# Your task:
Without the pictures, give every record again exactly.

Collection entries
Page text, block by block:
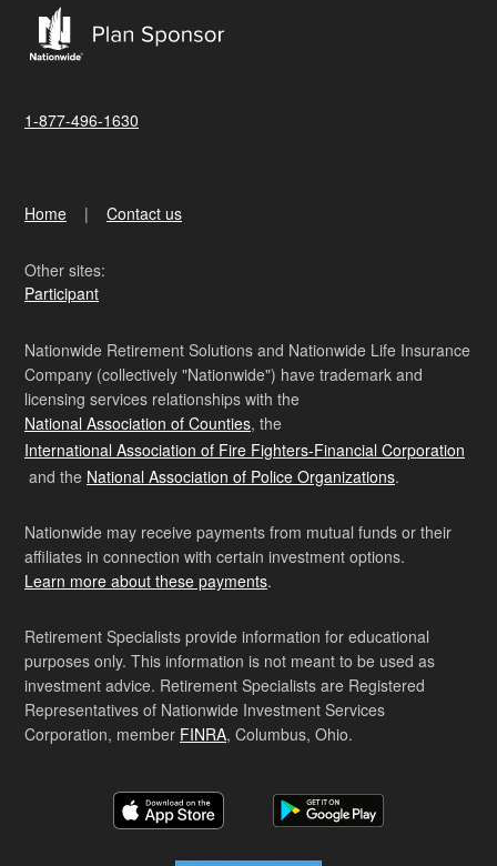
1-877-496-1630
Home Contact us
Other sites:
Participant
Nationwide Retirement Solutions and Nationwide Life Insurance
Company (collectively "Nationwide") have trademark and
licensing services relationships with the
National Association of Counties, the
International Association of Fire Fighters-Financial Corporation
and the National Association of Police Organizations.
Nationwide may receive payments from mutual funds or their
affiliates in connection with certain investment options.
Learn more about these payments.
Retirement Specialists provide information for educational
purposes only. This information is not meant to be used as
investment advice. Retirement Specialists are Registered
Representatives of Nationwide Investment Services
Corporation, member FINRA, Columbus, Ohio.
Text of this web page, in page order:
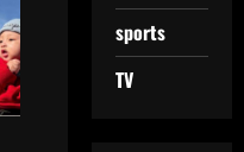
sports
TV
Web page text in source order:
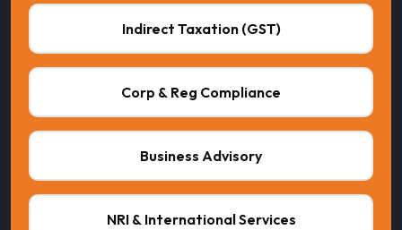
Indirect Taxation (GST)
Corp & Reg Compliance
Business Advisory
NRI & International Services
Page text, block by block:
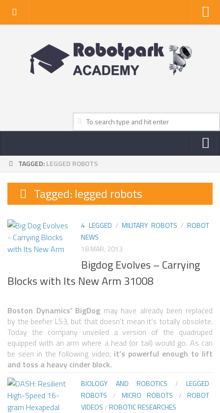
About Us
Privacy Policy
NEWS
ROBOT NEWS CENTER
TV NEWS
VIDEOS
ROBOT VIDEO LIBRARY
ROBOTIC ARM
SINGLE WHEEL
2 WHEELED
4 WHEELED
TRACKED ROBOTS
LEGGED ROBOTS
2 LEGGED
TAGGED:LEGGED ROBOTS
Tagged: legged robots
4 LEGGED / MILITARY ROBOTS /ROBOT
NEWS
18 MAR, 2013
Bigdog Evolves – Carrying
Blocks with Its New Arm 31008
Boston Dynamics’ BigDog may have already been replaced
by the beefier LS3, but that doesn’t mean it’s totally obsolete.
Today the company unveiled a version of the quadruped
equipped with an arm where a head (or tail) would go. As can
be seen in the following video, it’s powerful enough to lift
and toss a heavy cinder block.
BIOLOGY AND ROBOTICS /LEGGED
ROBOTS / MICRO ROBOTS /ROBOT
VIDEOS/ROBOTIC RESEARCHES

# Completed task:
Page text, block by block:
1-877-496-1630
Home Contact us
Other sites:
Participant
Nationwide Retirement Solutions and Nationwide Life Insurance
Company (collectively "Nationwide") have trademark and
licensing services relationships with the
National Association of Counties, the
International Association of Fire Fighters-Financial Corporation
and the National Association of Police Organizations.
Nationwide may receive payments from mutual funds or their
affiliates in connection with certain investment options.
Learn more about these payments.
Retirement Specialists provide information for educational
purposes only. This information is not meant to be used as
investment advice. Retirement Specialists are Registered
Representatives of Nationwide Investment Services
Corporation, member FINRA, Columbus, Ohio.
Text of this web page, in page order:
sports
TV
Web page text in source order:
Indirect Taxation (GST)
Corp & Reg Compliance
Business Advisory
NRI & International Services
Page text, block by block:
About Us
Privacy Policy
NEWS
ROBOT NEWS CENTER
TV NEWS
VIDEOS
ROBOT VIDEO LIBRARY
ROBOTIC ARM
SINGLE WHEEL
2 WHEELED
4 WHEELED
TRACKED ROBOTS
LEGGED ROBOTS
2 LEGGED
TAGGED:LEGGED ROBOTS
Tagged: legged robots
4 LEGGED / MILITARY ROBOTS /ROBOT
NEWS
18 MAR, 2013
Bigdog Evolves – Carrying
Blocks with Its New Arm 31008
Boston Dynamics’ BigDog may have already been replaced
by the beefier LS3, but that doesn’t mean it’s totally obsolete.
Today the company unveiled a version of the quadruped
equipped with an arm where a head (or tail) would go. As can
be seen in the following video, it’s powerful enough to lift
and toss a heavy cinder block.
BIOLOGY AND ROBOTICS /LEGGED
ROBOTS / MICRO ROBOTS /ROBOT
VIDEOS/ROBOTIC RESEARCHES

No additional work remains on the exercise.